Working in Vermont

Working in Vermont

Vermont is the only state in New England that does not border the Atlantic. Known as the leading maple syrup producer in the United States, the state is the second least populous with a beautiful Alpine landscape.

In April 2012, Vermont had the lowest unemployment rate of any state in New England at 4.6%. Compared to the U.S. overall rate of 8.1% and New England's worst rate of 11.2% held by Rhode Island, Vermont's employment picture is one of the brightest in the nation.

The most workers held jobs in service occupations in which health care workers had the highest hourly wage averaging $22.50 but the lowest number of working hours per week at approximately 32.

There are roughly 300,000 people employed in non-farm jobs. About 50,000 of those workers are government employees and hold public sector positions. Home health care aides are fourth on the short-term outlook but are anticipated to have the greatest growth rate at 3.3%.

The professional, scientific and technical sector with the social services industry following right behind is expected to be the fastest growing. Apparel manufacturing will be hiring the least with an expected 11% drop in human resources expenses.

Vermont is becoming known as the ski capital of the East Coast. With resorts in Stowe and Killington attracting snowboarders, tubers, and expert skiers from all over the world, seasonal employment is always available.

During the summer months, the cool mountains provide an escape from the heat and humidity of the south. Bed and breakfasts and small hotels and motels allow the resorts to maintain a laid-back, friendly atmosphere. Green Mountain Inn in Stowe is always looking for dedicated employees as are many of the other locally-owned accommodations.

New England is known for its small, highly-esteemed educational institutions which prefer to differentiate themselves from their attention-seeking Ivy League neighbors. Superb educators, professors, administrators and service workers are always in demand. Bennington College recruits year round.


Montpelier is the state capital. Besides employment that government brings to the area, there has been a recent effort to revitalize the city's business community.

Members of Montpelier's private business and commercial enterprise base meet with the City Council and the City's Planning and Community on regular basis to brainstorm on what strategies and tactics they can devise as partners in growing the capital's economy.

Information systems, health care, and construction jobs are in the limelight of Montpelier's job outlook in the near future. Technology upgrades, revitalization, and repair are the city's three immediate concerns.

Serious flooding in 2011 from two major Tropical Storms was another event that brought government and commerce together.

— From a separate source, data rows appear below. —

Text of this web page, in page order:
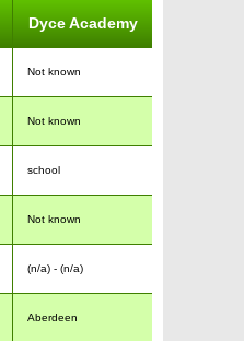
Dyce Academy
Not known
Not known
school
Not known
(n/a) - (n/a)
Aberdeen
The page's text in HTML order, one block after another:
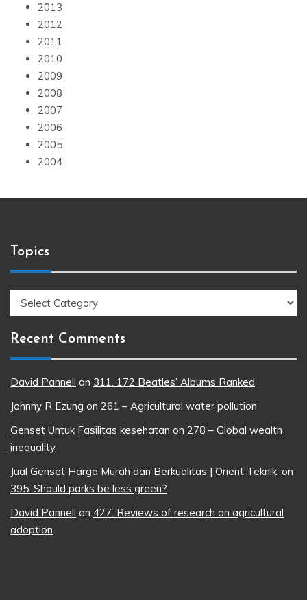
2013
2012
2011
2010
2009
2008
2007
2006
2005
2004
Topics
Topics
Recent Comments
David Pannell on 311. 172 Beatles’ Albums Ranked
Johnny R Ezung on 261 – Agricultural water pollution
Genset Untuk Fasilitas kesehatan on 278 – Global wealth
inequality
Jual Genset Harga Murah dan Berkualitas | Orient Teknik. on
395. Should parks be less green?
David Pannell on 427. Reviews of research on agricultural
adoption
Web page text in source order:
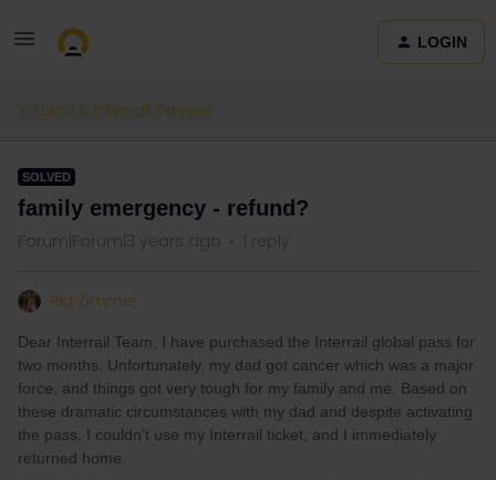
LOGIN
Eurail & Interrail Passes
SOLVED
family emergency - refund?
Forum|Forum|3 years ago 1 reply
Pia Zimmer
Dear Interrail Team, I have purchased the Interrail global pass for
two months. Unfortunately, my dad got cancer which was a major
force, and things got very tough for my family and me. Based on
these dramatic circumstances with my dad and despite activating
the pass, I couldn't use my Interrail ticket, and I immediately
returned home.
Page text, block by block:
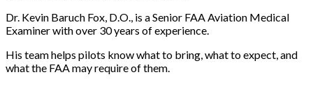
Dr. Kevin Baruch Fox, D.O., is a Senior FAA Aviation Medical
Examiner with over 30 years of experience.
His team helps pilots know what to bring, what to expect, and
what the FAA may require of them.
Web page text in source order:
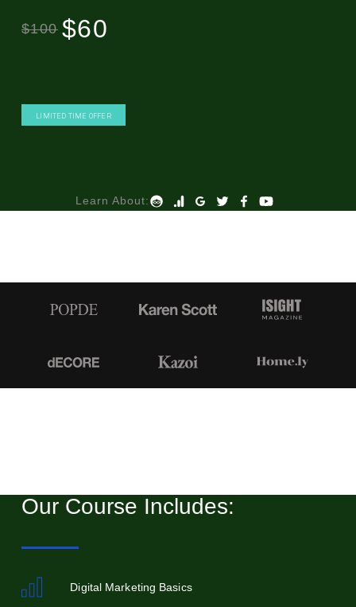
$100 $60
LIMITED TIME OFFER
Learn About:
Our Course Includes:
Digital Marketing Basics
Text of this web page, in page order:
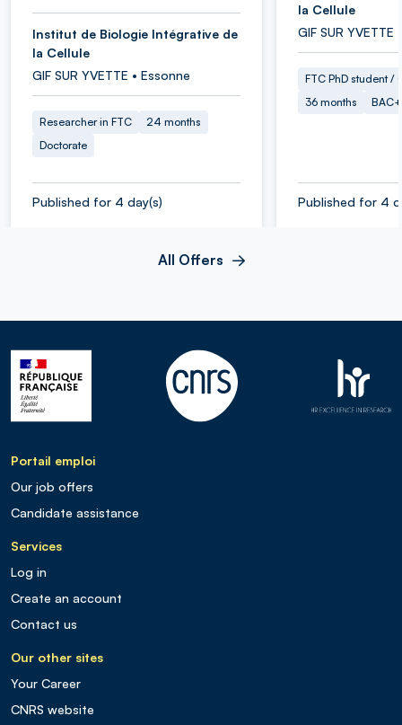
Institut de Biologie Intégrative de
la Cellule
GIF SUR YVETTE • Essonne
Researcher in FTC
24 months
Doctorate
Published for 4 day(s)
la Cellule
GIF SUR YVETTE
FTC PhD student /
36 months
Published for 4
All Offers
Portail emploi
Our job offers
Candidate assistance
Services
Log in
Create an account
Contact us
Our other sites
Your Career
CNRS website
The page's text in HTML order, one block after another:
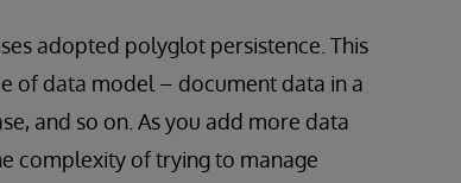
adopted polyglot persistence. This
of data model – document data in a
and so on. As you add more data
complexity of trying to manage
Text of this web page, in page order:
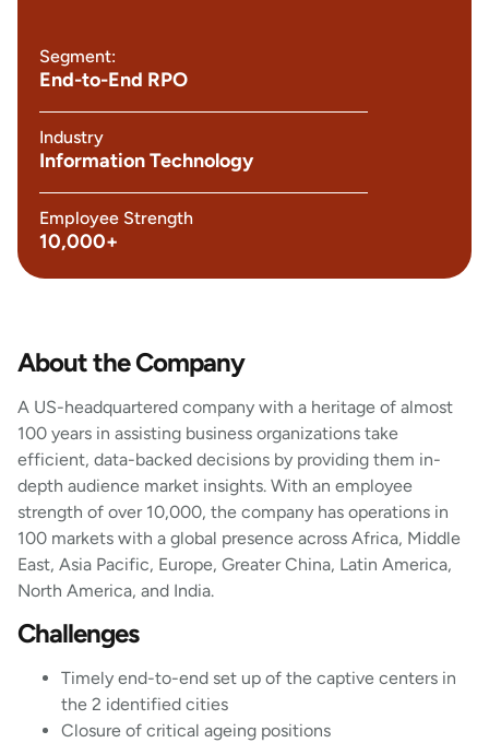
Segment:
End-to-End RPO
Industry
Information Technology
Employee Strength
10,000+
About the Company
A US-headquartered company with a heritage of almost
100 years in assisting business organizations take
efficient, data-backed decisions by providing them in-
depth audience market insights. With an employee
strength of over 10,000, the company has operations in
100 markets with a global presence across Africa, Middle
East, Asia Pacific, Europe, Greater China, Latin America,
North America, and India.
Challenges
Timely end-to-end set up of the captive centers in
the 2 identified cities
Closure of critical ageing positions

Three years of projects are now underway to repair the local infrastructure, develop a transit system, and clean-up hazardous waste.

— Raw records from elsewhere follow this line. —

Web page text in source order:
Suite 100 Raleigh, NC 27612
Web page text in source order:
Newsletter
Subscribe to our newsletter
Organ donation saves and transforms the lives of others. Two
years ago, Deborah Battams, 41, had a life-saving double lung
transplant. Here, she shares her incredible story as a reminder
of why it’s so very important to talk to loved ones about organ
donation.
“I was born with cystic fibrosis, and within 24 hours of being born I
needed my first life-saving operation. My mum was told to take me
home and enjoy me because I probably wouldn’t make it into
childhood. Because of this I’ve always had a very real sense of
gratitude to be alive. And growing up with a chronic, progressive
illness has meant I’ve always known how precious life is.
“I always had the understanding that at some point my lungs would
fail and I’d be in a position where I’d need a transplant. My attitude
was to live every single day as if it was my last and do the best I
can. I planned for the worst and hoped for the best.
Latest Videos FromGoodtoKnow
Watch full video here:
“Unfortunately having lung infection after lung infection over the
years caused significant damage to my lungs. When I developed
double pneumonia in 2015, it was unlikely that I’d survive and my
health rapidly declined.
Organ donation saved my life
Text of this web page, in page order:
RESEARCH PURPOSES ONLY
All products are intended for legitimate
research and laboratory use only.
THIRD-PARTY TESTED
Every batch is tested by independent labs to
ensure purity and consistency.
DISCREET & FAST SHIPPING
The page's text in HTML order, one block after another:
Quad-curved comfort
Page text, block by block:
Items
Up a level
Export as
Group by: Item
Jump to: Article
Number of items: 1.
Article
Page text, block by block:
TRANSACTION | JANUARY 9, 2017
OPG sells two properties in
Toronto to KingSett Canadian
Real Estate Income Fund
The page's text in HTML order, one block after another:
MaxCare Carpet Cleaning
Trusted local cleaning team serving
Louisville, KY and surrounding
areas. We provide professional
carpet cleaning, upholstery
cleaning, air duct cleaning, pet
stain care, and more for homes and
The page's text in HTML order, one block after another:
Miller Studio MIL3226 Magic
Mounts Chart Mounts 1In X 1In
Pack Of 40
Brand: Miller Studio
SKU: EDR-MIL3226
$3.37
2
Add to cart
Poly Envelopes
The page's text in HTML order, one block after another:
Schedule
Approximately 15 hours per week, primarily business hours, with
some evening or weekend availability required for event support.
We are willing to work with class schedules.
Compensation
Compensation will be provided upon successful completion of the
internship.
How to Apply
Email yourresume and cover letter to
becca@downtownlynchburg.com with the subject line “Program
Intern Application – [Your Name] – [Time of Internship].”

Montpelier was not expecting this disaster and residents were not alerted. This wakeup call forced the city to re-evaluate its foundation and modernize it. An emergency alert system along with social networking strategies are being designed and engineered on a continual basis.

The need for a senior care facility in Montpelier has been overwhelming as the population is aging. An inefficient, old school building along with an office building in the same condition will be recreated as a fuel-efficient senior day center with six floors of senior housing.